These “branches” do not reflect the formal organization of (Cunha 1790), nor are they ever mentioned in Cunha’s known writings. Rather, they reflect Abreu’s classification of those propositions, a classification made about 25 years after Cunha’s death. But it is a classification that makes sense: as we will see, the “algebraic” branch is composed of purely analytical propositions (and will often be called in the following “analytical”, rather than “algebraic”), while geometrical objects and arguments appear in the geometrical branch. This classification even seems to reflect, if we restrict ourselves to book 15, a subtle difference in language, namely in some verb moods (see Sect. 5.4).

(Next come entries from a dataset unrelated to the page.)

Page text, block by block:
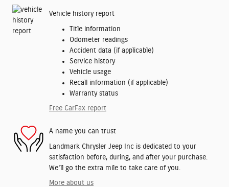
Vehicle history report
Title information
Odometer readings
Accident data (if applicable)
Service history
Vehicle usage
Recall information (if applicable)
Warranty status
Free CarFax report
A name you can trust
Landmark Chrysler Jeep Inc is dedicated to your
satisfaction before, during, and after your purchase.
We'll go the extra mile to take care of you.
More about us
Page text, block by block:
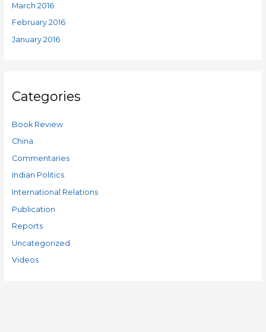
March 2016
February 2016
January 2016
Categories
Book Review
China
Commentaries
Indian Politics
International Relations
Publication
Reports
Uncategorized
Videos
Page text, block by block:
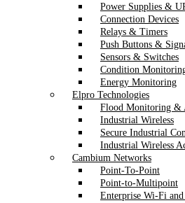
Power Supplies &
Connection Devices
Relays & Timers
Push Buttons &
Sensors & Switches
Condition
Energy Monitoring
Elpro Technologies
Flood Monitoring &
Industrial Wireless
Secure Industrial
Industrial Wireless
Cambium Networks
Point-To-Point
Point-to-Multipoint
Enterprise Wi-Fi
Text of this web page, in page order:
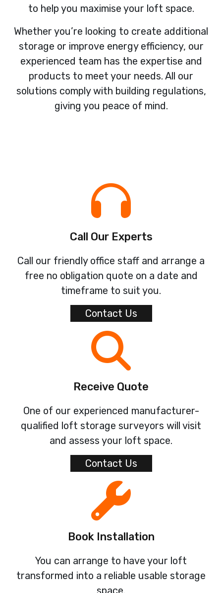
to help you maximise your loft space.
Whether you’re looking to create additional
storage or improve energy efficiency, our
experienced team has the expertise and
products to meet your needs. All our
solutions comply with building regulations,
giving you peace of mind.
Call Our Experts
Call our friendly office staff and arrange a
free no obligation quote on a date and
timeframe to suit you.
Contact Us
Receive Quote
One of our experienced manufacturer-
qualified loft storage surveyors will visit
and assess your loft space.
Contact Us
Book Installation
You can arrange to have your loft
transformed into a reliable usable storage
space.
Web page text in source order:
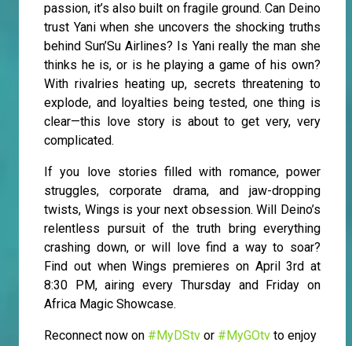
passion, it’s also built on fragile ground. Can Deino
trust Yani when she uncovers the shocking truths
behind Sun’Su Airlines? Is Yani really the man she
thinks he is, or is he playing a game of his own?
With rivalries heating up, secrets threatening to
explode, and loyalties being tested, one thing is
clear—this love story is about to get very, very
complicated.
If you love stories filled with romance, power
struggles, corporate drama, and jaw-dropping
twists, Wings is your next obsession. Will Deino’s
relentless pursuit of the truth bring everything
crashing down, or will love find a way to soar?
Find out when Wings premieres on April 3rd at
8:30 PM, airing every Thursday and Friday on
Africa Magic Showcase.
Reconnect now on #MyDStv or #MyGOtv to enjoy
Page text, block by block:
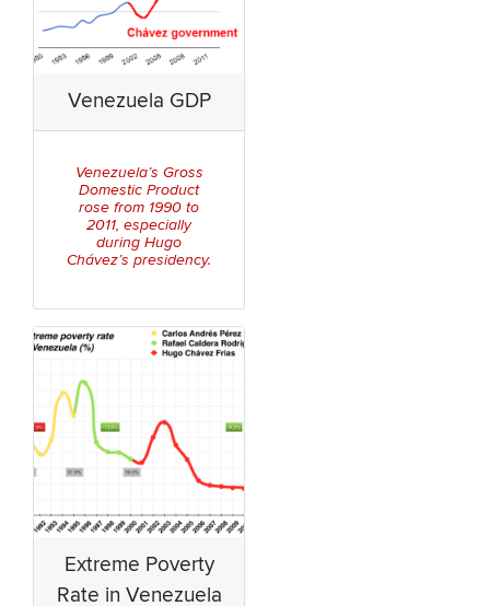
Venezuela GDP
Venezuela’s Gross
Domestic Product
rose from 1990 to
2011, especially
during Hugo
Chávez’s presidency.
Extreme Poverty
Rate in Venezuela
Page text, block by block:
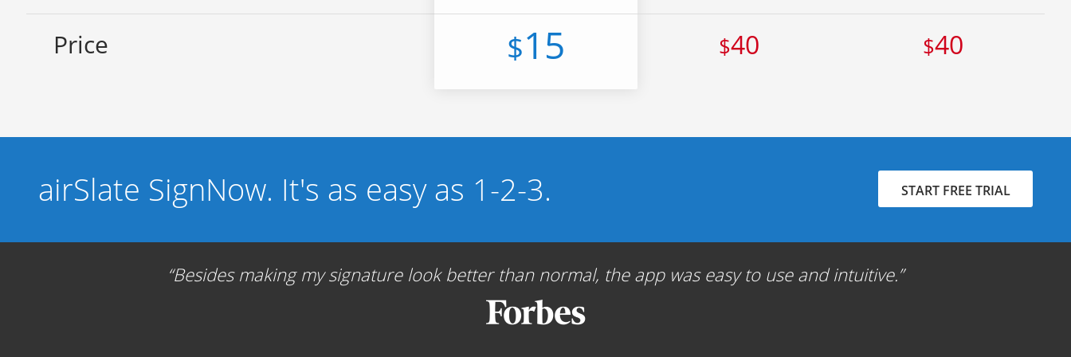
Price $15 $40 $40
airSlate SignNow. It's as easy as 1-2-3. START FREE TRIAL
Besides making my signature look better than normal, the app was easy to use and intuitive.
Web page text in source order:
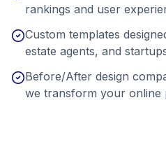
rankings and user
Custom templates
estate agents, and
Before/After design
we transform your online
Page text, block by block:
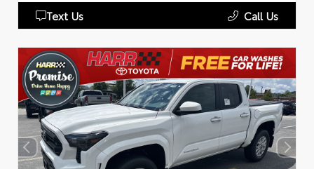
Text Us Call Us
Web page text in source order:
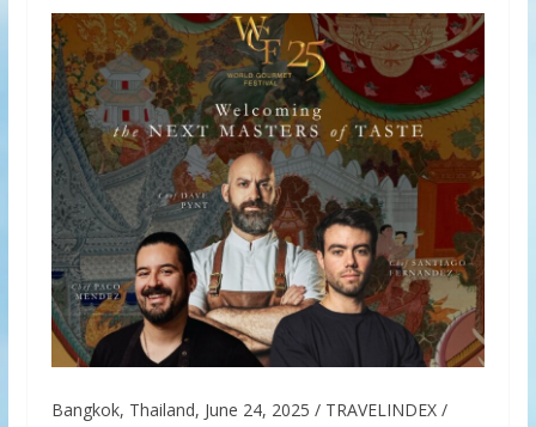
Bangkok, Thailand, June 24, 2025 / TRAVELINDEX /
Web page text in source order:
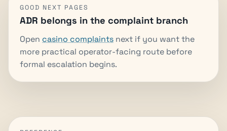
GOOD NEXT PAGES
ADR belongs in the complaint branch
Open casino complaints next if you want the
more practical operator-facing route before
formal escalation begins.
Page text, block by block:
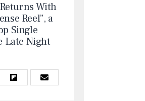
With
Reel”, a
Single
Late Night
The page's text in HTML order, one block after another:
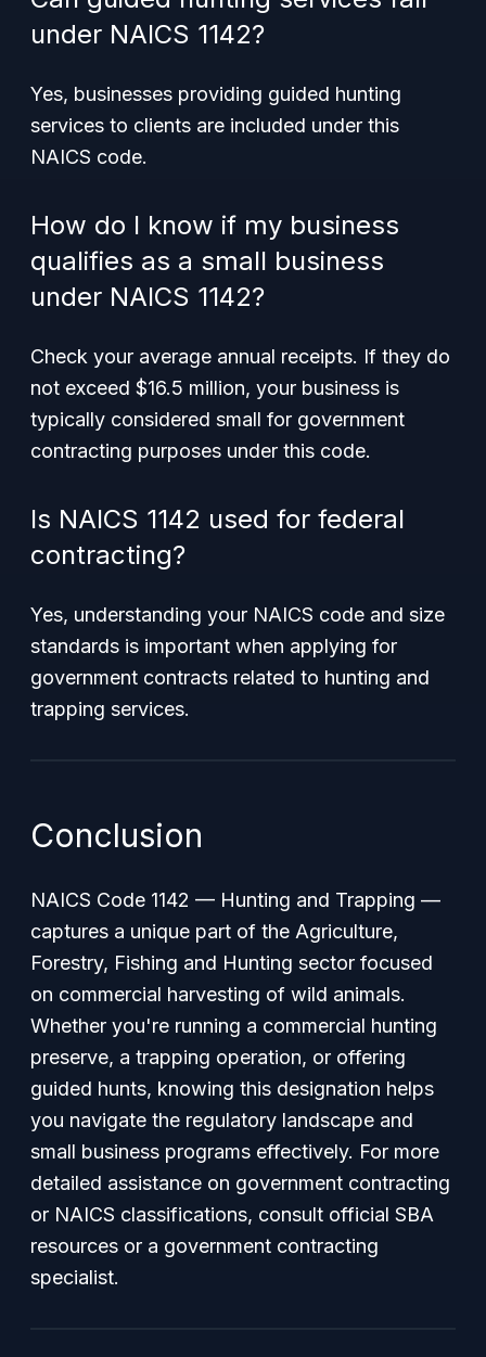
under NAICS 1142?
Yes, businesses providing guided hunting
services to clients are included under this
NAICS code.
How do I know if my business
qualifies as a small business
under NAICS 1142?
Check your average annual receipts. If they do
not exceed $16.5 million, your business is
typically considered small for government
contracting purposes under this code.
Is NAICS 1142 used for federal
contracting?
Yes, understanding your NAICS code and size
standards is important when applying for
government contracts related to hunting and
trapping services.
Conclusion
NAICS Code 1142 — Hunting and Trapping —
captures a unique part of the Agriculture,
Forestry, Fishing and Hunting sector focused
on commercial harvesting of wild animals.
Whether you're running a commercial hunting
preserve, a trapping operation, or offering
guided hunts, knowing this designation helps
you navigate the regulatory landscape and
small business programs effectively. For more
detailed assistance on government contracting
or NAICS classifications, consult official SBA
resources or a government contracting
specialist.
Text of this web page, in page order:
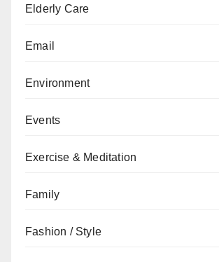
Elderly Care
Email
Environment
Events
Exercise & Meditation
Family
Fashion / Style
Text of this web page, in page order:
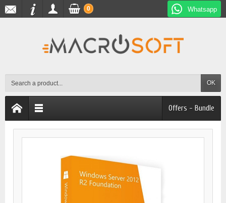
Whatsapp
OK
0
Offers - Bundle
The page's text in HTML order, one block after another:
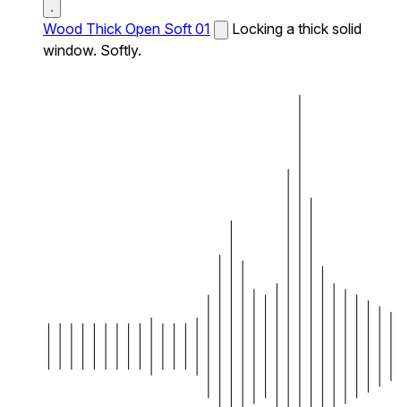
Wood Thick Open Soft 01
Locking a thick solid
window. Softly.
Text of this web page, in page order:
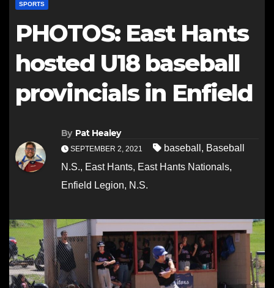
SPORTS
PHOTOS: East Hants
hosted U18 baseball
provincials in Enfield
By Pat Healey
SEPTEMBER 2, 2021 baseball , Baseball
N.S., East Hants, East Hants Nationals,
Enfield Legion, N.S.
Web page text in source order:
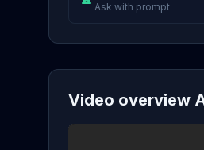
Ask with prompt
Video overview
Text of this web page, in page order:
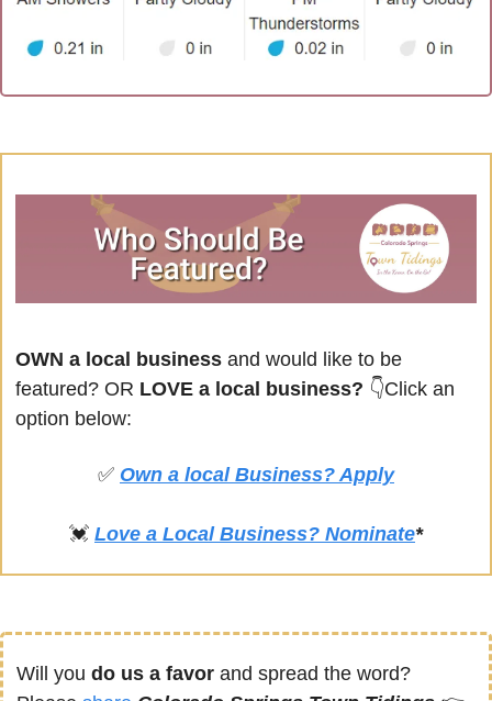
OWN a local business and would like to be
featured? OR LOVE a local business? 👇Click an
option below:
✅ Own a local Business? Apply
💓 Love a Local Business? Nominate*
Will you do us a favor and spread the word?
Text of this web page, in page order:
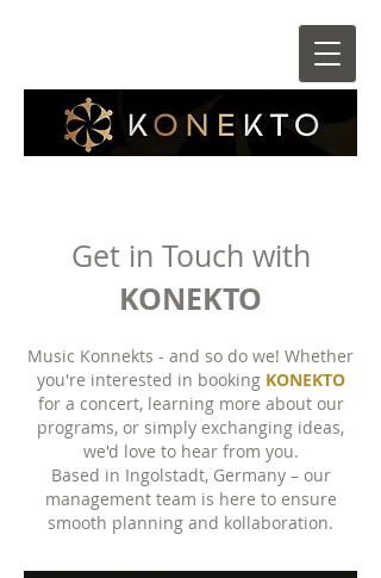
Get in Touch with
KONEKTO
Music Konnekts - and so do we! Whether
you're interested in booking KONEKTO
for a concert, learning more about our
programs, or simply exchanging ideas,
we'd love to hear from you.
​Based in Ingolstadt, Germany – our
management team is here to ensure
smooth planning and kollaboration.
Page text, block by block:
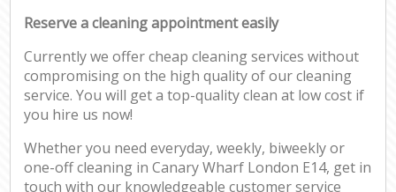
Reserve a cleaning appointment easily
Currently we offer cheap cleaning services without
compromising on the high quality of our cleaning
service. You will get a top-quality clean at low cost if
you hire us now!
Whether you need everyday, weekly, biweekly or
one-off cleaning in Canary Wharf London E14, get in
touch with our knowledgeable customer service
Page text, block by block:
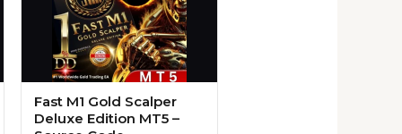
Fast M1 Gold Scalper
Deluxe Edition MT5 –
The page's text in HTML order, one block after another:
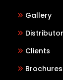
Gallery
Clients
Brochures
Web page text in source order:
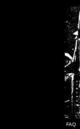
FAQ
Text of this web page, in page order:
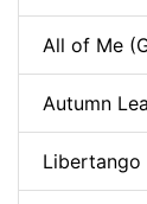
All of Me
Autumn
Libertango
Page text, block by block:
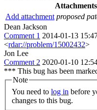
Attachments
Add attachment proposed
Dean Jackson
Comment 1 2014-01-13
<rdar://problem/15002432>
Jon Lee
Comment 2 2020-01-10
*** This bug has been
Note
You need to log in
changes to this bug.

5.1 The algebraic/analytical branch in book 15

(Cunha 1790) is organized in chapters called “books”, following the Euclidean model. Book 15 is dedicated to the calculus, starting with fundamental definitions. We have seen that, according to João Manuel de Abreu, definition 4, of fluxion, is common to both the algebraic (analytical) and the geometrical branches. How can we classify the other definitions in book 15?

We have already seen definition 1, of constant and variable (pages 14–15 above). Its classification is not straightforward. It is not a typical analytical definition (variable as an universal or abstract quantity), but it is even more distant from traditional geometrical traditions (quantities that vary). It may be a nominalistic adaptation of Euler’s analytical definition.Footnote 42

A similar difficulty occurs with definition 2:

“A variable always capable of assuming a value greater than any proposed magnitude will be called infinite; and a variable always capable of assuming a value smaller than any proposed magnitude will be called infinitesimal.”Footnote 43

Throughout the eighteenth century there were plenty of discussions about the nature of infinite and infinitesimal quantities, and whether they actually existed or instead something like limits was more advisable. This definition by Cunha, which must be read in conjunction with his definition 1, does not correspond to any of the common solutions of the period: it introduces infinitesimals, but as variables and hence expressions, not quantities.Footnote 44

Like definition 1, definition 2 may best be classified as nominalistic. Notice that neither of them introduces new ontological categories, but only names for certain types of expressions. However, being about expressions, they are in a sense (albeit not the traditional one) in an analytical domain.

Definition 3 reinforces the analytical course: “If the value of an expression A depends on another expression B, A will be called function of BFootnote 45. It is significant that “function” is defined so early in Cunha’s calculus, suggesting that this is a central object here, as it was in Euler’s; and indeed it is.

This is followed by definition 4, of fluxion, two definitions (of fluent as antiderivative, and of higher order fluxions) that are not important for our purpose, some remarks on notation, and then propositions.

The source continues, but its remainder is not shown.